The meeting was attended by Finance Secretary Arvind Mayaram, along with other senior officials.
After meeting with Standard and Poor's officials, Mayaram said, "there is general belief that we will see a fairly higher growth in the current fiscal than last year's 4.7 per cent. We are expecting FY 15 growth between 5.8 to 5.9 as a reasonable target."
The Finance Ministry also impressed upon the rating agency the resolve of the government to contain fiscal deficit at 4.1 per cent this year and lower it to 3 per cent by 2016-17. "We all believe numbers (fiscal deficit and current account deficit) are very credible. We will able to meet this year's fiscal deficit target," Mayaram said.

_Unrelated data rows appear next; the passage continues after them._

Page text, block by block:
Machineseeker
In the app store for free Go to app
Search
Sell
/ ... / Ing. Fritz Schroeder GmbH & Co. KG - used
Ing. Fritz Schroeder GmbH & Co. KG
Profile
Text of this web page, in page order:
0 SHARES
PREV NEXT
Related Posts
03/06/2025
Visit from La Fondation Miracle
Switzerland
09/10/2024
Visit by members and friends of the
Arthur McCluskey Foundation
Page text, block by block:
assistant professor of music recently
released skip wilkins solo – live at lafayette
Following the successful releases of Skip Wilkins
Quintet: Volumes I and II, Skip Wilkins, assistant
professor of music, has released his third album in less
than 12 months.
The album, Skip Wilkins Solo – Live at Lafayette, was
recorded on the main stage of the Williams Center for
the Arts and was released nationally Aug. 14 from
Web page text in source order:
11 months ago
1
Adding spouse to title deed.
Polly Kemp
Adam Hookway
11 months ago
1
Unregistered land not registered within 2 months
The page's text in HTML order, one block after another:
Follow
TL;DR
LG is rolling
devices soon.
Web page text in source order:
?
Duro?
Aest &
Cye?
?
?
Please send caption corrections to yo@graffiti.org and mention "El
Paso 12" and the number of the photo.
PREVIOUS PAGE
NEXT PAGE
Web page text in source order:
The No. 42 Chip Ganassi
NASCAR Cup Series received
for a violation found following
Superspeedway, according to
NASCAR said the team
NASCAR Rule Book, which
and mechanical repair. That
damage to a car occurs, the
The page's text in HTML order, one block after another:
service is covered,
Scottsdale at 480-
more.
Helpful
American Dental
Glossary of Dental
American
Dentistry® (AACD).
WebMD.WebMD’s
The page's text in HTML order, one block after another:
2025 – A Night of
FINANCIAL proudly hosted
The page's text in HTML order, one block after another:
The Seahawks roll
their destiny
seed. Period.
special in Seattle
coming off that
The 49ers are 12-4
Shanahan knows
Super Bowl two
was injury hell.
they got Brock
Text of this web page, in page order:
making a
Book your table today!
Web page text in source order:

He further expressed hope that the government will be able achieve disinvestment target of around Rs 58,000 crore for the current fiscal. "We believe that the disinvestment target for FY'15 is very reasonable because when we did numbers of Rs 58,000 crore the stock market were not doing well. And today if you look at stock marker, the market capitalisation has steeply risen in the last three months.
In order to promote growth and investment, Finance Minister, Arun Jaitley, in his budget 2014-15 has included measures to support faster economic growth, such as allowing greater foreign direct investment in insurance and defence, increasing spending on infrastructure, and introducing tax incentives for savings and investment.
S&P currently rates India as 'BBB-', the lowest in the investment grade, with a negative outlook. Any further downgrade will push India's rating to the junk status, making it difficult and costlier for Indian entities to borrow funds overseas.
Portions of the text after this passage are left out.